Definitely looks like a bug.
s1.index.tolist() returns to the expected value without "bar".
>>> s1.index.tolist()
[('baz', 'one'), ('baz', 'two'), ('foo', 'one'), ('foo', 'two')]
s1["bar"] returns a null Series.
>>> s1["bar"]
Series([], dtype: float64)
The standard methods to override this don't seem to work either:
>>> del s1["bar"]
>>> s1["bar"]
Series([], dtype: float64)
>>> s1.__delitem__("bar")
>>> s1["bar"]
Series([], dtype: float64)
However, as expected, trying grab a new key invokes a KeyError:
>>> s1["booz"]
... KeyError: 'booz'
The main difference is when you actually look at the source code between the two in pandas.core.index.py
class MultiIndex(Index):
...
def _get_levels(self):
return self._levels
...
def _get_labels(self):
return self._labels
# ops compat
def tolist(self):
"""
return a list of the Index values
"""
return list(self.values)
So, the index.tolist() and the _labels aren't accessing the same piece of shared information, in fact, they aren't even close to.

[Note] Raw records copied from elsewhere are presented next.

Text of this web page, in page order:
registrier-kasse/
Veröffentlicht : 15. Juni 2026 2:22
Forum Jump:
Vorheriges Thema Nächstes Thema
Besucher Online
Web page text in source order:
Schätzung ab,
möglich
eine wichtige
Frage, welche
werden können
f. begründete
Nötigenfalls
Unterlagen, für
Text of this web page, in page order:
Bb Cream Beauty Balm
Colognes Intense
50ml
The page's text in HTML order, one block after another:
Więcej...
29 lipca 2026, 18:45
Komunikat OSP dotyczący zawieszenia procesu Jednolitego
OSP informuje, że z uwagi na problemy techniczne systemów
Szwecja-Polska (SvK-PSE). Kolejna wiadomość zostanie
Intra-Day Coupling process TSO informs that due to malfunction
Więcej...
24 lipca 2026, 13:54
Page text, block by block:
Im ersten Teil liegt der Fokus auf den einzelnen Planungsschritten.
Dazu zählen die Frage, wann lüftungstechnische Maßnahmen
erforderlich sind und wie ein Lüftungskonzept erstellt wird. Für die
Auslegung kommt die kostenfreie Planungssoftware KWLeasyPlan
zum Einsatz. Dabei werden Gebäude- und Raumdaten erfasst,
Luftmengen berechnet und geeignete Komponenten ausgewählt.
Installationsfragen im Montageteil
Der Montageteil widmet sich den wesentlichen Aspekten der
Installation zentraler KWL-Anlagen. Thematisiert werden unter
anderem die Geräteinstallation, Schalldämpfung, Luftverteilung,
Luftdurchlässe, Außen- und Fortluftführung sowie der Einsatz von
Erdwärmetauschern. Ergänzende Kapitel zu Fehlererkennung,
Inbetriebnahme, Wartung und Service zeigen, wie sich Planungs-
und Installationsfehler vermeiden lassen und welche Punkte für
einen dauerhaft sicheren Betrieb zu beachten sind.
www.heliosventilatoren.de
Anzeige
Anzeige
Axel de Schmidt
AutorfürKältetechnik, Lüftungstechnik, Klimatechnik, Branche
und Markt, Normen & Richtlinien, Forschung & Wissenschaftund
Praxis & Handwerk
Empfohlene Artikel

So, we can use this to manually update the resulting indexer.
>>> s1.index.labels
FrozenList([[1, 1, 2, 2], [0, 1, 0, 1]])
>>> s1.index._levels
FrozenList([[u'bar', u'baz', u'foo'], [u'one', u'two']])
>>> s1.index.values
array([('baz', 'one'), ('baz', 'two'), ('foo', 'one'), ('foo', 'two')], dtype=object)

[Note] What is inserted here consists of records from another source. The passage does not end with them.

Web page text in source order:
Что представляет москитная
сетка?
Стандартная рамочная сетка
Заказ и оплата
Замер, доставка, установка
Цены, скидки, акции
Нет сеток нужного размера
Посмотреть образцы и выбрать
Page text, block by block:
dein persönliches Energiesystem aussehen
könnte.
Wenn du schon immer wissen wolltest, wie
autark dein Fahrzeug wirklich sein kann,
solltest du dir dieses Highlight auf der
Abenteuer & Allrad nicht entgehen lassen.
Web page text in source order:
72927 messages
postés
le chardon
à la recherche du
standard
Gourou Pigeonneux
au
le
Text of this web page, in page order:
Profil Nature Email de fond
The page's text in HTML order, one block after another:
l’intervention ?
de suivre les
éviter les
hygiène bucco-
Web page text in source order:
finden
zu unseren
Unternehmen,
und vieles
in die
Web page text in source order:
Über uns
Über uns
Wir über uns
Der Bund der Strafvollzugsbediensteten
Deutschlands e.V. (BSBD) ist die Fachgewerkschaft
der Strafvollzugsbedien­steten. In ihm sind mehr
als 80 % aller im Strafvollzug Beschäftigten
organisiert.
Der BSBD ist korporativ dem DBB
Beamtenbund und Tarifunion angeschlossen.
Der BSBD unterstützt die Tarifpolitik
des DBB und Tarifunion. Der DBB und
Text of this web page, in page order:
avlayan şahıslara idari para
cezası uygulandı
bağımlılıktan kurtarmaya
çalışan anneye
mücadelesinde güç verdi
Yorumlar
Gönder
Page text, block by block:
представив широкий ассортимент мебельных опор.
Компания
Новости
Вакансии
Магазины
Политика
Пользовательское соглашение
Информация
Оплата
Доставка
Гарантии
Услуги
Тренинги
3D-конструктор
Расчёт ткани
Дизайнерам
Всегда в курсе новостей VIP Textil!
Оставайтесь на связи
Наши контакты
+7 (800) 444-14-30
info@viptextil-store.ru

If we compare this to the initial multindexed index, we get
>>> s.index.labels
FrozenList([[0, 0, 1, 1, 2, 2], [0, 1, 0, 1, 0, 1]])
>>> s.index._levels
FrozenList([[u'bar', u'baz', u'foo'], [u'one', u'two']])

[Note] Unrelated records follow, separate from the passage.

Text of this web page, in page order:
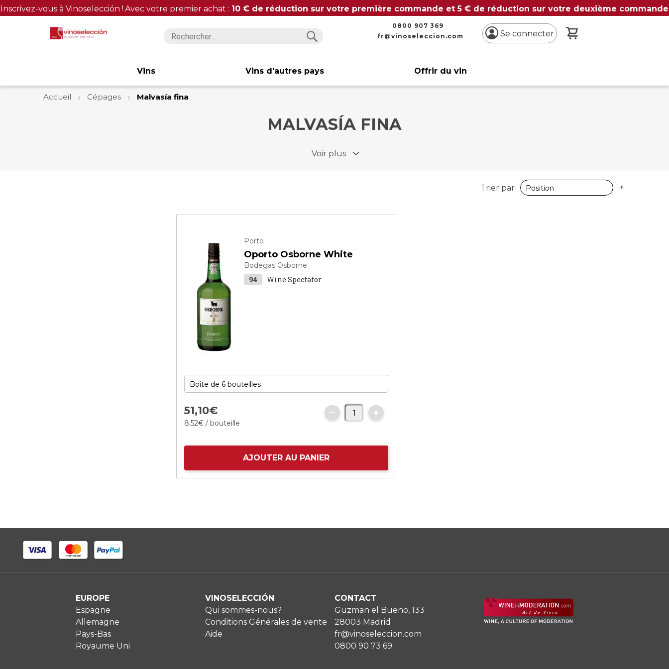
Inscrivez-vous à Vinoselección ! Avec votre premier achat : 10 € de réduction sur votre première commande et 5 € de réduction sur votre deuxième commande
0800 907 369
fr@vinoseleccion.com
Se connecter
Vins Vins d'autres pays Offrir du vin
Accueil Cépages Malvasía fina
MALVASÍA FINA
Voir plus
Trier par
Porto
Oporto Osborne White
Bodegas Osborne
94 Wine Spectator
51,10€
8,52€ / bouteille
AJOUTER AU PANIER
EUROPE
Espagne
Allemagne
Pays-Bas
Royaume Uni
VINOSELECCIÓN
Qui sommes-nous?
Conditions Générales de vente
Aide
CONTACT
Guzman el Bueno, 133
28003 Madrid
fr@vinoseleccion.com
0800 90 73 69
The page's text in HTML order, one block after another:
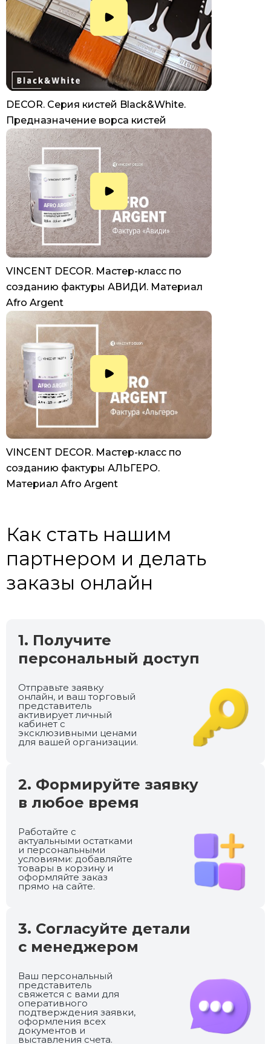
DECOR. Серия кистей Black&White.
Предназначение ворса кистей
VINCENT DECOR. Мастер-класс по
созданию фактуры АВИДИ. Материал
Afro Argent
VINCENT DECOR. Мастер-класс по
созданию фактуры АЛЬГЕРО.
Материал Afro Argent
Как стать нашим
партнером и делать
заказы онлайн
1. Получите
персональный доступ
Отправьте заявку
онлайн, и ваш торговый
представитель
активирует личный
кабинет с
эксклюзивными ценами
для вашей организации.
2. Формируйте заявку
в любое время
Работайте с
актуальными остатками
и персональными
условиями: добавляйте
товары в корзину и
оформляйте заказ
прямо на сайте.
3. Согласуйте детали
с менеджером
Ваш персональный
представитель
свяжется с вами для
оперативного
подтверждения заявки,
оформления всех
документов и
выставления счета.
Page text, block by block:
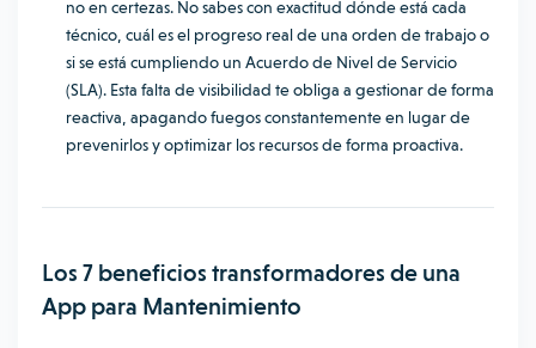
no en certezas. No sabes con exactitud dónde está cada
técnico, cuál es el progreso real de una orden de trabajo o
si se está cumpliendo un Acuerdo de Nivel de Servicio
(SLA). Esta falta de visibilidad te obliga a gestionar de forma
reactiva, apagando fuegos constantemente en lugar de
prevenirlos y optimizar los recursos de forma proactiva.
Los 7 beneficios transformadores de una
App para Mantenimiento

So the _levels attributes aren't updated, while the values is.
EDIT: Overriding it wasn't as easy as I thought.
EDIT: Wrote a custom function to fix this behavior
from pandas.core.base import FrozenList, FrozenNDArray
def drop(series, level, index_name):
# make new tmp series
new_series = series.drop(index_name)
# grab all indexing labels, levels, attributes
levels = new_series.index.levels
labels = new_series.index.labels
index_pos = levels[level].tolist().index(index_name)
# now need to reset the actual levels
level_names = levels[level]
# has no __delitem__, so... need to remake
tmp_names = FrozenList([i for i in level_names if i != index_name])
levels = FrozenList([j if i != level else tmp_names
for i, j in enumerate(levels)])
# need to turn off validation
new_series.index.set_levels(levels, verify_integrity=False, inplace=True)
# reset the labels
level_labels = labels[level].tolist()
tmp_labels = FrozenNDArray([i-1 if i > index_pos else i
for i in level_labels])
labels = FrozenList([j if i != level else tmp_labels
for i, j in enumerate(labels)])
new_series.index.set_labels(labels, verify_integrity=False, inplace=True)
return new_series
Example user:
>>> s1 = drop(s, 0, "bar")
>>> s1.index
MultiIndex(levels=[[u'baz', u'foo'], [u'one', u'two']],
labels=[[0, 0, 1, 1], [0, 1, 0, 1]])
>>> s1.index.tolist()
[('baz', 'one'), ('baz', 'two'), ('foo', 'one'), ('foo', 'two')]
>>> s1["bar"]
...
KeyError: 'bar'
EDIT: This seems to be specific to dataframes/series with multiindexing, as the standard pandas.core.index.Index class does not have the same limitations. I would recommend filing a bug report.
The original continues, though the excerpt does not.